Pahkea’s Place
Rima Martens
Pahkea tell the wounded voyagers no
Crying their ocean travels play an immigration domino
Yet I’ve driven onto my tribal lands.
Saw my Marae and rowed my Waka where my ancestors swam
Tupuna tane, did you know there would be cars here?
Tupuna wahine, did you know there would be saris and scarves here?
On Maori land I see Hindu temples.
Yet pink shiny scalped men in suits on stolen land cry
With every boat that ships to shore with the wood dry
Who are they with their plumes of smoke
The birds cough cough and they let em choke
Kuia, do you know?
Kuia you don’t speak english
A little white girl back on the lands
I’m a little white girl who has grown on sinking sands
With it all cultures bleed and beckon in plea
Ice caps keep melting when parliament goes home
Tricks of Word
Kuia speaks in riddles
She pesters with her nakedness out on the dead end street
These are her drunken hiccups in what will
Be known as our truth
Her words wrap around what we have yet to realise
Here, she tell them now
Big eared children pressed to her thigh
They learn to accept that there is beauty in what is spun
She laughs, “Kuia has spirits inside her”
North Island Women
Three Tangaharae sisters open their mouths
To swallow the capitalist’s journeyed views
“Our island has been betrayed!”
Unsettling those consciences whose acceptance was vague
Newspapers laugh that Polynesia Will! Go! First!
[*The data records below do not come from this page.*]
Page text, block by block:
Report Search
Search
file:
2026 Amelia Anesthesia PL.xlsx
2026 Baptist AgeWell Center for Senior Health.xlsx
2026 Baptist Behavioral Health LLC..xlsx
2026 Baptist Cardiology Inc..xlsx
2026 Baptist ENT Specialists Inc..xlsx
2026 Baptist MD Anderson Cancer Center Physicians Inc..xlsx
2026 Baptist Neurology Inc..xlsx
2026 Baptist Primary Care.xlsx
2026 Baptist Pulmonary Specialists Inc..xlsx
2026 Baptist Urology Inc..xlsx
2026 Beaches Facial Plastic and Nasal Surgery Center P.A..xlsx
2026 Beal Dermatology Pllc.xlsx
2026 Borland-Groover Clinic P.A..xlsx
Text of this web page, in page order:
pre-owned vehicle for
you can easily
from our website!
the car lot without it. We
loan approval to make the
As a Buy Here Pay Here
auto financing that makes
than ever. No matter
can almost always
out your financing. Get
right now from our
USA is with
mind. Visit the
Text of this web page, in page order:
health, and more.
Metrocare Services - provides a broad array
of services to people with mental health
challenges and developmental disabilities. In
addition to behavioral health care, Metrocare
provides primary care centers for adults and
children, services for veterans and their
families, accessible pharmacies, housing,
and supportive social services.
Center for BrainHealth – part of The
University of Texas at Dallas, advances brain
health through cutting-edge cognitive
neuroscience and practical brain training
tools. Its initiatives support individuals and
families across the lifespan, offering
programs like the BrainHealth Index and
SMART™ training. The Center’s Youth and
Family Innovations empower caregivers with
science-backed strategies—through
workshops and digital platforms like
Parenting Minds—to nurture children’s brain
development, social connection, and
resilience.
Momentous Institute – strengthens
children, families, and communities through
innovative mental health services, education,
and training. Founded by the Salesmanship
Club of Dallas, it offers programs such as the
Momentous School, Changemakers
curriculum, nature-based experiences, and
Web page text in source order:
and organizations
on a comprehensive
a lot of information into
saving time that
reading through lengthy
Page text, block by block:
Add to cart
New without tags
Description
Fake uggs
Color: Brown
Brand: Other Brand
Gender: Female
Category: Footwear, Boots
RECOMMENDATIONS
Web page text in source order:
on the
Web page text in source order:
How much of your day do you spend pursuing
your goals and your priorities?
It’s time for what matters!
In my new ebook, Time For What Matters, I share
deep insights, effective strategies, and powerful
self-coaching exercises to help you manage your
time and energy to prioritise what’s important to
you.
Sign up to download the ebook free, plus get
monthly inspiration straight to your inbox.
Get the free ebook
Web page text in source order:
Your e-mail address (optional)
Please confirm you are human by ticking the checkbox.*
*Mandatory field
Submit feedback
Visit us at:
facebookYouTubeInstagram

So their cries are hurled into armour by their tribe
One that all three sisters can fit inside
Well bosomed they swing their metalled hips
And after they screech
Their fingers touch to their lips
To drag on butts of garbage sticks
Smoke staled meets the puff of the factory peeks
They watch embers burn the bark of the sacred Rimu Tree.
Rima Martens is a law student and writer from Sydney. She has been published on Sleep Pile, The Quarry and has begun writing for The Quo. She is currently studying in Montrêal.